You are viewing a plain text version of this content. The canonical link for it is here.
Posted to commits@arrow.apache.org by jo...@apache.org on 2022/04/05 13:17:18 UTC
[arrow] branch master updated: ARROW-13922: [Python] Fix ParquetDataset throw error when len(path_or_paths) == 1
This is an automated email from the ASF dual-hosted git repository.
jorisvandenbossche pushed a commit to branch master
in repository https://gitbox.apache.org/repos/asf/arrow.git
The following commit(s) were added to refs/heads/master by this push:
new 0015561b35 ARROW-13922: [Python] Fix ParquetDataset throw error when len(path_or_paths) == 1
0015561b35 is described below
commit 0015561b35f413c4b6c7309f2f86a845860c6e7f
Author: Raúl Cumplido <ra...@gmail.com>
AuthorDate: Tue Apr 5 15:16:41 2022 +0200
ARROW-13922: [Python] Fix ParquetDataset throw error when len(path_or_paths) == 1
This PR fixes a bug when a list with a single element was used on `ParquestDataset.read()`.
Closes #12797 from raulcd/ARROW-13922
Authored-by: Raúl Cumplido <ra...@gmail.com>
Signed-off-by: Joris Van den Bossche <jo...@gmail.com>
---
python/pyarrow/parquet.py | 5 +----
python/pyarrow/tests/parquet/test_dataset.py | 14 ++++++++++++++
2 files changed, 15 insertions(+), 4 deletions(-)

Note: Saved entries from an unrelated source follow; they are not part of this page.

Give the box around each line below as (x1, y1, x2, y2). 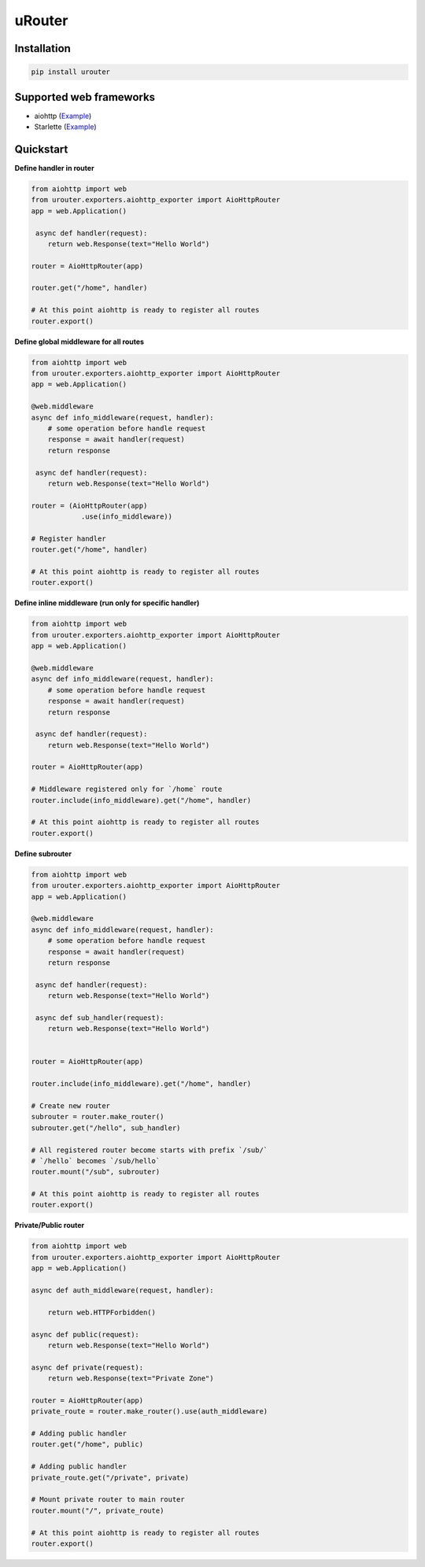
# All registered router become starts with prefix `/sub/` (31, 1145, 268, 1155)
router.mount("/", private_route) (31, 1506, 164, 1515)
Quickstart (14, 142, 68, 156)
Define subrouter (14, 848, 72, 858)
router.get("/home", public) (31, 1440, 144, 1449)
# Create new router (31, 1101, 110, 1110)
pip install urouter (31, 68, 110, 76)
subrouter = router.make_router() (31, 1112, 164, 1122)
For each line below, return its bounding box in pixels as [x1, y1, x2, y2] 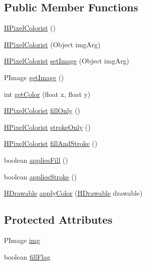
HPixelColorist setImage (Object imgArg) [4, 56, 129, 66]
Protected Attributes [4, 212, 113, 227]
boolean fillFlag [4, 251, 50, 262]
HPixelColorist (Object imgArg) [4, 39, 100, 49]
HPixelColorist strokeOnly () [4, 121, 91, 132]
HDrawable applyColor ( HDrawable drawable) [4, 188, 143, 198]
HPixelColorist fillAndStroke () [4, 138, 97, 148]
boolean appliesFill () [4, 154, 68, 165]
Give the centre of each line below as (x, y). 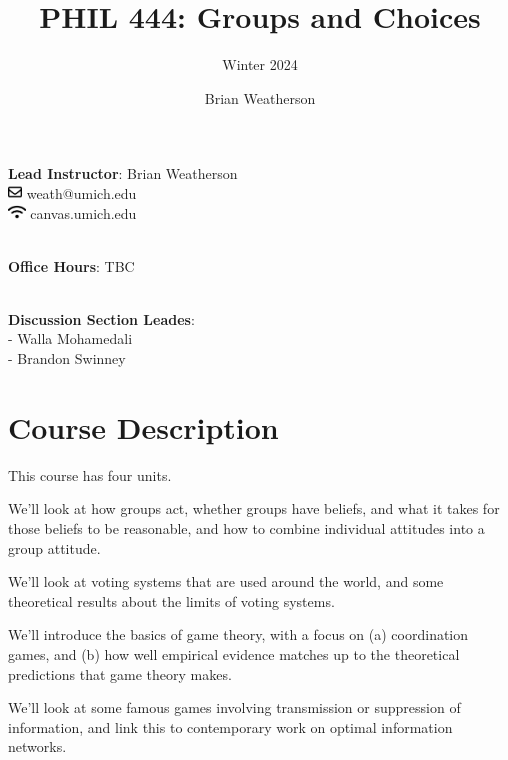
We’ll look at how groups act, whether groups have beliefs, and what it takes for (254, 508)
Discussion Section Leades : (101, 318)
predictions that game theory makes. (120, 673)
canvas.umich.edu (83, 212)
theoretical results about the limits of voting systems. (171, 600)
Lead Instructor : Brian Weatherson (123, 173)
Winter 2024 (260, 64)
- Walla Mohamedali (70, 338)
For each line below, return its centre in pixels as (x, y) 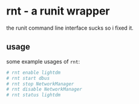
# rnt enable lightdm (34, 73)
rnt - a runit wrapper (58, 11)
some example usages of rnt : (43, 61)
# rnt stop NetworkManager (40, 84)
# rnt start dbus (28, 78)
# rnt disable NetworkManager (44, 89)
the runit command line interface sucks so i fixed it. (70, 28)
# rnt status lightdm (34, 95)
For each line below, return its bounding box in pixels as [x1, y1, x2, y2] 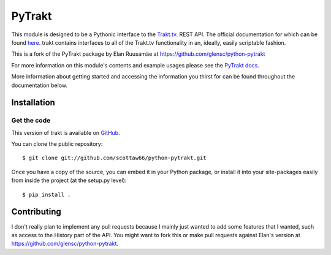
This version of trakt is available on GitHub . [11, 129, 120, 136]
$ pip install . [22, 191, 71, 198]
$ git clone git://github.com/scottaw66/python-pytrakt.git [22, 154, 207, 162]
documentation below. [11, 82, 67, 89]
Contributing [11, 207, 61, 217]
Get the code [11, 116, 51, 125]
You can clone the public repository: [11, 140, 103, 148]
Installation [11, 97, 55, 108]
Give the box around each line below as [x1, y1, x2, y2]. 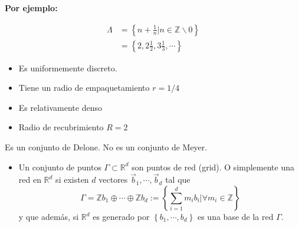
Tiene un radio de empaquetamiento [18, 81, 150, 94]
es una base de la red [197, 210, 274, 223]
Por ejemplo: [5, 2, 58, 14]
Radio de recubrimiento [18, 121, 104, 133]
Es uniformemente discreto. [18, 61, 117, 74]
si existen [55, 173, 89, 186]
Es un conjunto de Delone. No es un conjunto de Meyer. [5, 141, 208, 153]
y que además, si [18, 210, 79, 223]
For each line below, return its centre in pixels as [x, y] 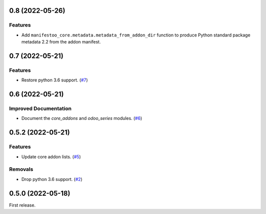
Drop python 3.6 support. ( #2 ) [52, 179]
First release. [22, 205]
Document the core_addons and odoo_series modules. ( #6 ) [82, 118]
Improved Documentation [40, 108]
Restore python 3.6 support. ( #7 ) [55, 80]
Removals [21, 169]
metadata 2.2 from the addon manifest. [61, 42]
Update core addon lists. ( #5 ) [51, 157]
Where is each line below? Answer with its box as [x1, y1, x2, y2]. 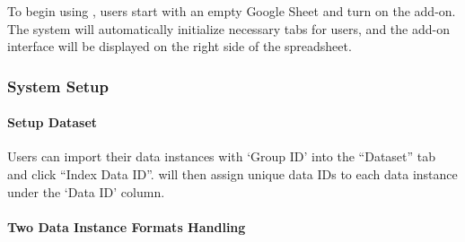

diff --git a/python/pyarrow/parquet.py b/python/pyarrow/parquet.py
index 8ddc0e75c6..18112b41e6 100644
--- a/python/pyarrow/parquet.py
+++ b/python/pyarrow/parquet.py
@@ -1791,10 +1791,7 @@ class _ParquetDatasetV2:
# check for single fragment dataset
single_file = None
- if isinstance(path_or_paths, list):
- if len(path_or_paths) == 1:
- single_file = path_or_paths[0]
- else:
+ if not isinstance(path_or_paths, list):
if _is_path_like(path_or_paths):
path_or_paths = _stringify_path(path_or_paths)
if filesystem is None:
diff --git a/python/pyarrow/tests/parquet/test_dataset.py b/python/pyarrow/tests/parquet/test_dataset.py
index b816aed9d8..2534cce73c 100644
--- a/python/pyarrow/tests/parquet/test_dataset.py
+++ b/python/pyarrow/tests/parquet/test_dataset.py
@@ -639,6 +639,20 @@ def test_read_directory_s3fs(s3_example_s3fs, use_legacy_dataset):
assert result.equals(table)
+@pytest.mark.pandas
+@parametrize_legacy_dataset
+def test_read_single_file_list(tempdir, use_legacy_dataset):
+ data_path = str(tempdir / 'data.parquet')
+
+ table = pa.table({"a": [1, 2, 3]})
+ _write_table(table, data_path)
+
+ result = pq.ParquetDataset(
+ [data_path], use_legacy_dataset=use_legacy_dataset
+ ).read()
+ assert result.equals(table)
+
+
@pytest.mark.pandas
@pytest.mark.s3
@parametrize_legacy_dataset